**Task requirements**.
Write out each line of the entries below that holds the word "eine".

[Dataset entries Boundary: Start]

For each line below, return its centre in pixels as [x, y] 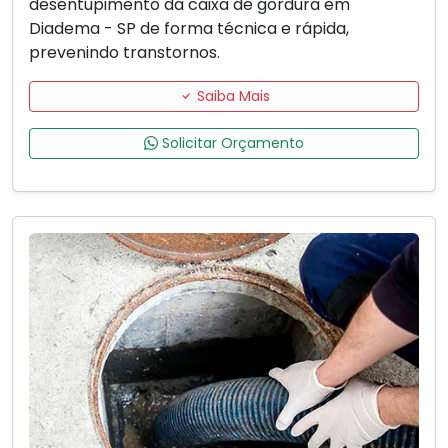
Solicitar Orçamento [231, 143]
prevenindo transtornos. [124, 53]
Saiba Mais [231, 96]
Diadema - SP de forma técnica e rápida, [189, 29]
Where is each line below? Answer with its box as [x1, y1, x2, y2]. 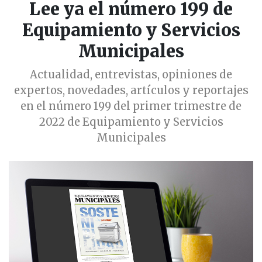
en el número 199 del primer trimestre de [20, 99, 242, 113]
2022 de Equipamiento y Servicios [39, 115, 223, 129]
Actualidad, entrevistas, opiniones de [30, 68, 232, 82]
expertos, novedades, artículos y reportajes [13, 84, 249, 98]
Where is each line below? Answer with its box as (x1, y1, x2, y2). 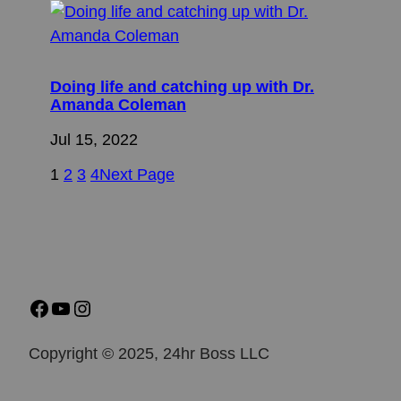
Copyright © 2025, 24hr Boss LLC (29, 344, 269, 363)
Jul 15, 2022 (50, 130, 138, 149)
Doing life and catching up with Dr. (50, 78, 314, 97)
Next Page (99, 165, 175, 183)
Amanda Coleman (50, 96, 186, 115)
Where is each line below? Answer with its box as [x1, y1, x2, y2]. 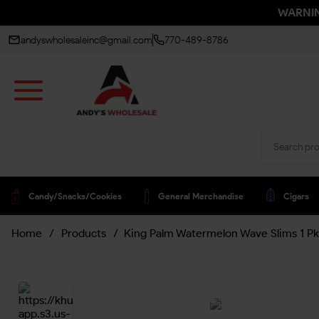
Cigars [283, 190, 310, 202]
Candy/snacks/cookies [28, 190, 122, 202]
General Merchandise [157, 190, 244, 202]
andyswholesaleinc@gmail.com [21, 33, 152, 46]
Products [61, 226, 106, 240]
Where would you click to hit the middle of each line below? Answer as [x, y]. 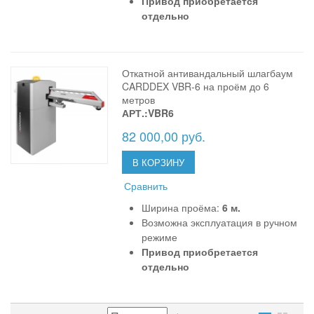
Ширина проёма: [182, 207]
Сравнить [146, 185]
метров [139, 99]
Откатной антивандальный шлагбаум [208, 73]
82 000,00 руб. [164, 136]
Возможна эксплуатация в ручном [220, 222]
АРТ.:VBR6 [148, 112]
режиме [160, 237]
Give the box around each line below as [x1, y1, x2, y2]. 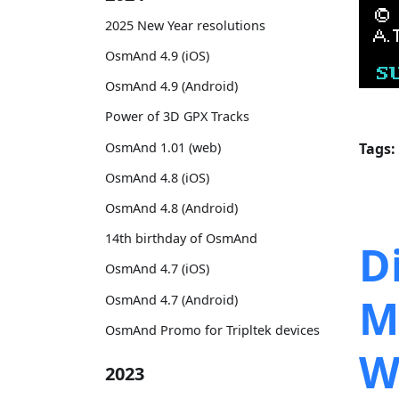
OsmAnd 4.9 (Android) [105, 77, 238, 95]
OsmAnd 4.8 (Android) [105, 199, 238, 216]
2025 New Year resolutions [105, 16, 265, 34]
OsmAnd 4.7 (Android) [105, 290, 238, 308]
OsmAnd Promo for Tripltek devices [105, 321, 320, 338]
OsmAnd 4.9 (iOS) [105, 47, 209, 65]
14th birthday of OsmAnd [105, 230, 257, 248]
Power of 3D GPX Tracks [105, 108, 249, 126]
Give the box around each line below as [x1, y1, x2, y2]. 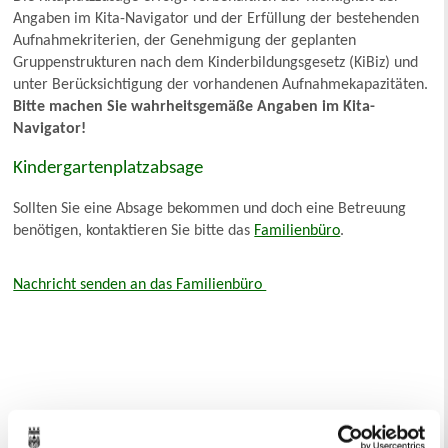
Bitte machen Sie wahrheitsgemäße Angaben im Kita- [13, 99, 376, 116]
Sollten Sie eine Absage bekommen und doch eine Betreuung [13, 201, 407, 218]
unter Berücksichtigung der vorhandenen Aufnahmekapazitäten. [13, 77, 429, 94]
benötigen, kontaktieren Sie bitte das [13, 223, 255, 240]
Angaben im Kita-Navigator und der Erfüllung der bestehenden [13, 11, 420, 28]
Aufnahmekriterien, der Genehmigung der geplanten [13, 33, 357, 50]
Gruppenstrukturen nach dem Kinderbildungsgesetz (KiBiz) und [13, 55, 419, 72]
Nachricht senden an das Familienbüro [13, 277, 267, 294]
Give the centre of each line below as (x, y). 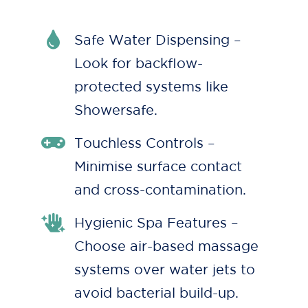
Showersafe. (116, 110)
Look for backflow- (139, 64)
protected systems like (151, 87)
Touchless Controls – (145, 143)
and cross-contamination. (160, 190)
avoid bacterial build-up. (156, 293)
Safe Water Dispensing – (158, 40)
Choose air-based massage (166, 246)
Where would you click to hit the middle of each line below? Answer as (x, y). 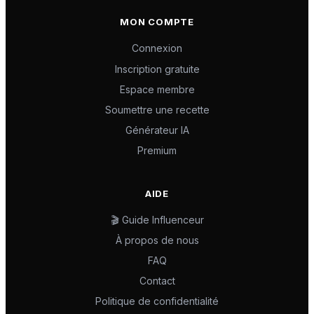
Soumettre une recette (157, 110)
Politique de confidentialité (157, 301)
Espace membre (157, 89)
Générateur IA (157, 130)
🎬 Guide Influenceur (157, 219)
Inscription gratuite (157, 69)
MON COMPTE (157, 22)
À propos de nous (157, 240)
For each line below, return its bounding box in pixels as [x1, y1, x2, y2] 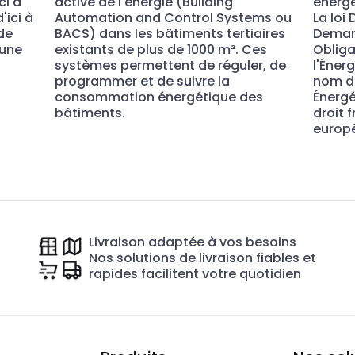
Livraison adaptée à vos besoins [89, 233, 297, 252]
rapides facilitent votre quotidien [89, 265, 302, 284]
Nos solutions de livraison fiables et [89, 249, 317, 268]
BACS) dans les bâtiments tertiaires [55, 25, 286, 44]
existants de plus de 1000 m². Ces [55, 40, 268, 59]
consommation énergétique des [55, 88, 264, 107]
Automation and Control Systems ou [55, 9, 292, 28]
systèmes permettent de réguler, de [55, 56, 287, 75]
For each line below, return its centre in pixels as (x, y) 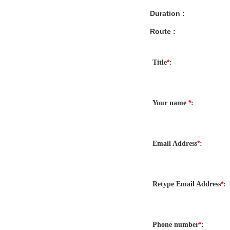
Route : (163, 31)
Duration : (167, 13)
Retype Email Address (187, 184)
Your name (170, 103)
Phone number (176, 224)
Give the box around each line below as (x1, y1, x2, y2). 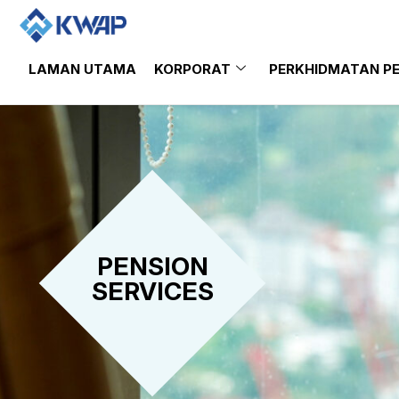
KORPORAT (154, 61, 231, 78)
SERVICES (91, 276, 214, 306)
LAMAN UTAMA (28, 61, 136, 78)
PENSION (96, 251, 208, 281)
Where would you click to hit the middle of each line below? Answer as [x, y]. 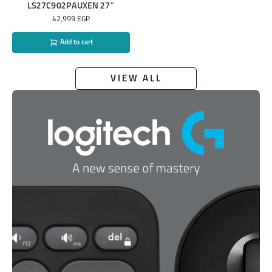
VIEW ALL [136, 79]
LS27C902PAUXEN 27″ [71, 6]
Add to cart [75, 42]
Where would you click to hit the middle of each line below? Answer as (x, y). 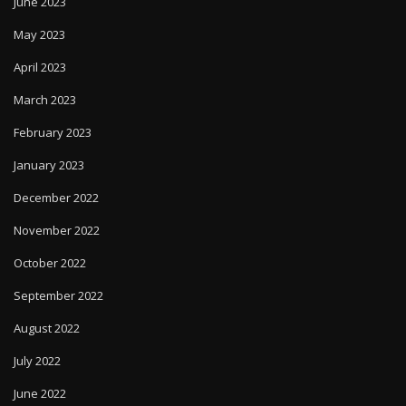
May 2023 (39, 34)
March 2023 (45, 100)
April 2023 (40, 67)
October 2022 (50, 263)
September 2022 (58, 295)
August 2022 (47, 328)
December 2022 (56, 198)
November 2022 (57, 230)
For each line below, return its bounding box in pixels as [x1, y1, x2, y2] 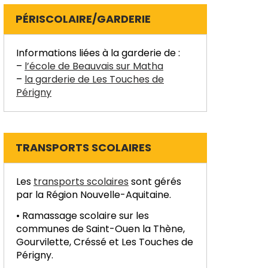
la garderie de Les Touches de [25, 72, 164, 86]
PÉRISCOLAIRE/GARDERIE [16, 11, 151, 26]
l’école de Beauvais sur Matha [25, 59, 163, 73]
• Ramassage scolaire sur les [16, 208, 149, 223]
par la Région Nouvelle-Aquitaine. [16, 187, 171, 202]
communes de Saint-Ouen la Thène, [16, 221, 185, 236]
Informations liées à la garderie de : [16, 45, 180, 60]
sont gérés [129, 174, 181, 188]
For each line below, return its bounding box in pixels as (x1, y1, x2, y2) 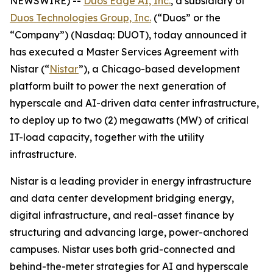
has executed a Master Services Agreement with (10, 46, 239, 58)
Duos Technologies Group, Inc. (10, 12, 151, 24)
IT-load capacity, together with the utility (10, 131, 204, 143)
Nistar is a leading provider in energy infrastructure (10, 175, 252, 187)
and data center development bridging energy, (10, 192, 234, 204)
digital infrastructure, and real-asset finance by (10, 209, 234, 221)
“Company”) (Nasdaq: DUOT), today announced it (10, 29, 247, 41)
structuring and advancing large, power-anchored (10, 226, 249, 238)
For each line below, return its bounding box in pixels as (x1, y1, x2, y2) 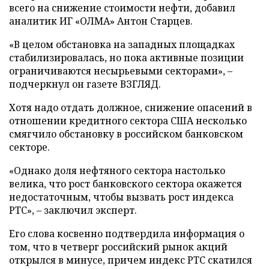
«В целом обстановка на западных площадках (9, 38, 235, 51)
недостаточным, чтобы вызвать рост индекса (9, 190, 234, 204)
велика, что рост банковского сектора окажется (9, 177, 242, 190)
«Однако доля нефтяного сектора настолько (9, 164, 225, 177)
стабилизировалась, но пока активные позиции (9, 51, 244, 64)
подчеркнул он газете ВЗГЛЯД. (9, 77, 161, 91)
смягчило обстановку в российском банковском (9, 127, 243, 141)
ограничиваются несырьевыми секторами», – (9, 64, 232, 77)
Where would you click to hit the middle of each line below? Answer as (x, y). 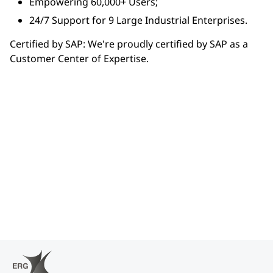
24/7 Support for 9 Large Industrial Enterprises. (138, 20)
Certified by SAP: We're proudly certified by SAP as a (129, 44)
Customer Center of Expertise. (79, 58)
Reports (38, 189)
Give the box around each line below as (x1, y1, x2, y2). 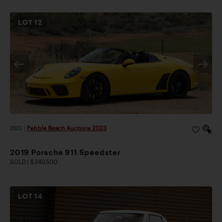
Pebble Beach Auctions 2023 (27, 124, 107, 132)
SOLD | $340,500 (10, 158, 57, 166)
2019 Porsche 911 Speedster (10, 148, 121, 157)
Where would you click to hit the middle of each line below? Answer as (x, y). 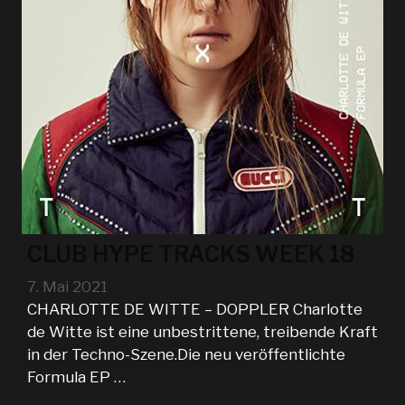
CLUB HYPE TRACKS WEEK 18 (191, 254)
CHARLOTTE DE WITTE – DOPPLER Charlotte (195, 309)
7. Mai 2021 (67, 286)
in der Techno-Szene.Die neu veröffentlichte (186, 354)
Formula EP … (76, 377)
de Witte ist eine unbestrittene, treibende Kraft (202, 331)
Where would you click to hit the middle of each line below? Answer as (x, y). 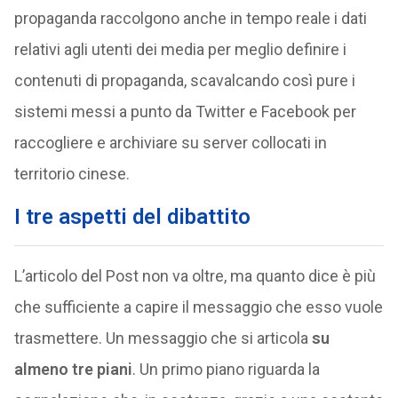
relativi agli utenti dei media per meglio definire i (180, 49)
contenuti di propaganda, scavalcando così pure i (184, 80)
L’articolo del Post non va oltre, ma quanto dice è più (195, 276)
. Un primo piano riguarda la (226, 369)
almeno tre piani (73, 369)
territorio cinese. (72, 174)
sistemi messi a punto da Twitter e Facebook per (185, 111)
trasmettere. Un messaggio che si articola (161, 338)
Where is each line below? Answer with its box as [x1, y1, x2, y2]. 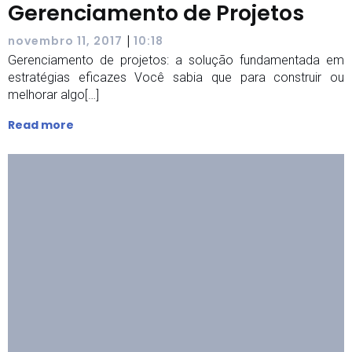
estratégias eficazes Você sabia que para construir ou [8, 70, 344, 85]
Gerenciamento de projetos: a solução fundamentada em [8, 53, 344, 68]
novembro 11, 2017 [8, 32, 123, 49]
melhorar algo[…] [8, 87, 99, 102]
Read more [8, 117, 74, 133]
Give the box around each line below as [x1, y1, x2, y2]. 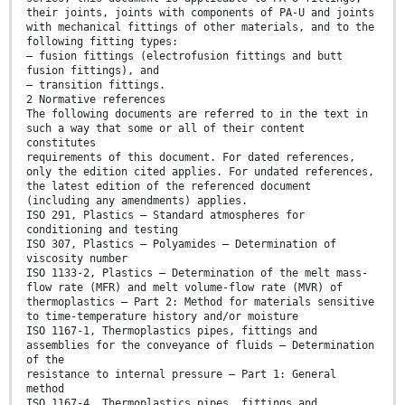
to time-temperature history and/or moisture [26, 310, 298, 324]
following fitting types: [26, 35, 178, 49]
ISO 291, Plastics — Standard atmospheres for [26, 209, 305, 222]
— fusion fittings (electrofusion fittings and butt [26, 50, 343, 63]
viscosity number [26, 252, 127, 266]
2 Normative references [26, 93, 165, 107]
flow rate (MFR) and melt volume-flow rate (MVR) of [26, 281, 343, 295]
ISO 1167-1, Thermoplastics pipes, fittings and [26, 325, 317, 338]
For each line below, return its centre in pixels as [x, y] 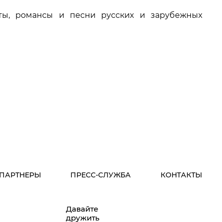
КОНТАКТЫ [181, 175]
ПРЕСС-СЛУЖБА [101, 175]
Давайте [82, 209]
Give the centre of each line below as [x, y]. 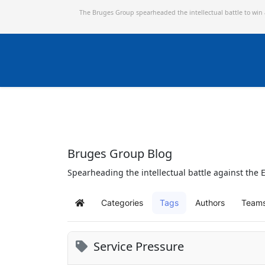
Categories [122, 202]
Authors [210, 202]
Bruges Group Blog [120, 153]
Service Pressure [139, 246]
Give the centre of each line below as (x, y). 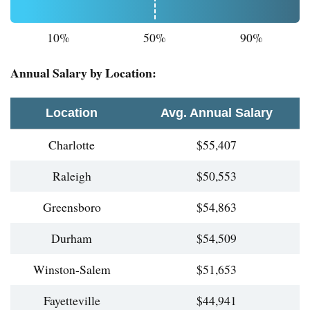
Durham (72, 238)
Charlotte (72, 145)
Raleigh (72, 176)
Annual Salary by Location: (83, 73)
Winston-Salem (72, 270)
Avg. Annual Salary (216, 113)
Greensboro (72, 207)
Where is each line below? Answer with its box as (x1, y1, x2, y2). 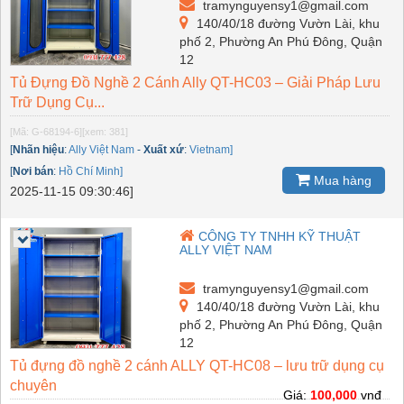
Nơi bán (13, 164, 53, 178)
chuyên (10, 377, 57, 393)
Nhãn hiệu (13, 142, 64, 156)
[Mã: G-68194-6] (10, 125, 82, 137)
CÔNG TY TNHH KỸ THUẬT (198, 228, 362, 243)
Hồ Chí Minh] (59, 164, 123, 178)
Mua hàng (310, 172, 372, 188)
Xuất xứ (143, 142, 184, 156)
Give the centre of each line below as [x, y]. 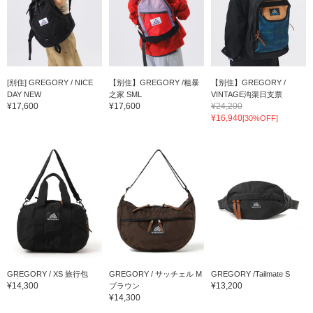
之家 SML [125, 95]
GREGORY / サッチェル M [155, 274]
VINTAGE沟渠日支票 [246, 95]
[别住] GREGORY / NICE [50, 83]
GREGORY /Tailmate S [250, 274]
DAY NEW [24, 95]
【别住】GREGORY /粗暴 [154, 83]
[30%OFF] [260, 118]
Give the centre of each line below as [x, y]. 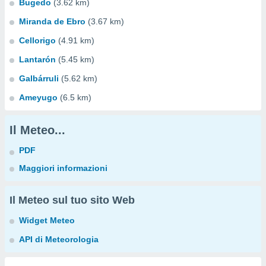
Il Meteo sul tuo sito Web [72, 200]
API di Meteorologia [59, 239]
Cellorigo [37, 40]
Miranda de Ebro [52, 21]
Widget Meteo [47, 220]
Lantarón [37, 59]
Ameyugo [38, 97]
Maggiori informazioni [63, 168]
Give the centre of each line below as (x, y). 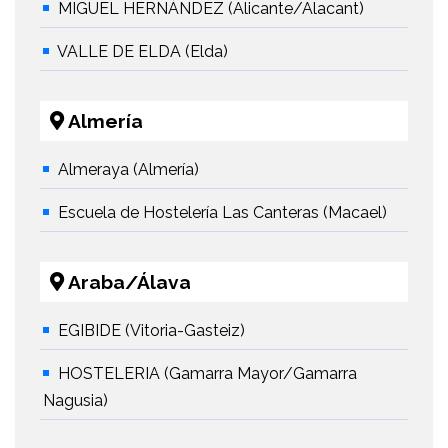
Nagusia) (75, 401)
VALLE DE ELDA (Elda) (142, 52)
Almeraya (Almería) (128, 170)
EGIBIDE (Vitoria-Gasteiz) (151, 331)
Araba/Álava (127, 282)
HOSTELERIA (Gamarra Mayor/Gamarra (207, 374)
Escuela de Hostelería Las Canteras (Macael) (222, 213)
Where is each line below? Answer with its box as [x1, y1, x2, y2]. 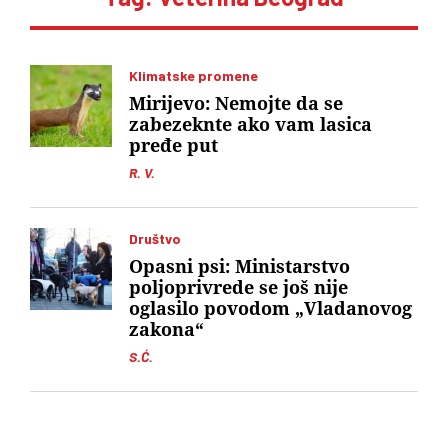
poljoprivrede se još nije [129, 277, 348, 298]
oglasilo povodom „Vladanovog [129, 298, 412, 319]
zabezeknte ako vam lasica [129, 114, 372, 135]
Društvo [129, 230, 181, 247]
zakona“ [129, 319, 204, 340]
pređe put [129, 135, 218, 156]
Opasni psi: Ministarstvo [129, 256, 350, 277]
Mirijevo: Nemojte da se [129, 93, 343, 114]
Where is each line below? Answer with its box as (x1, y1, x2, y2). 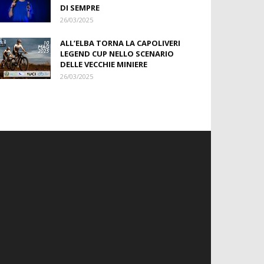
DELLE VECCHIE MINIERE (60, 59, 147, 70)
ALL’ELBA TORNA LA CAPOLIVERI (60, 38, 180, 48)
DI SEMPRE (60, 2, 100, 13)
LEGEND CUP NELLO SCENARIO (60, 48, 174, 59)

[Dataset entries Boundary: End]

**Final answer**.
Sollten Sie eine Absage bekommen und doch eine Betreuung [13, 201, 407, 218]
de Witte ist eine unbestrittene, treibende Kraft (202, 331)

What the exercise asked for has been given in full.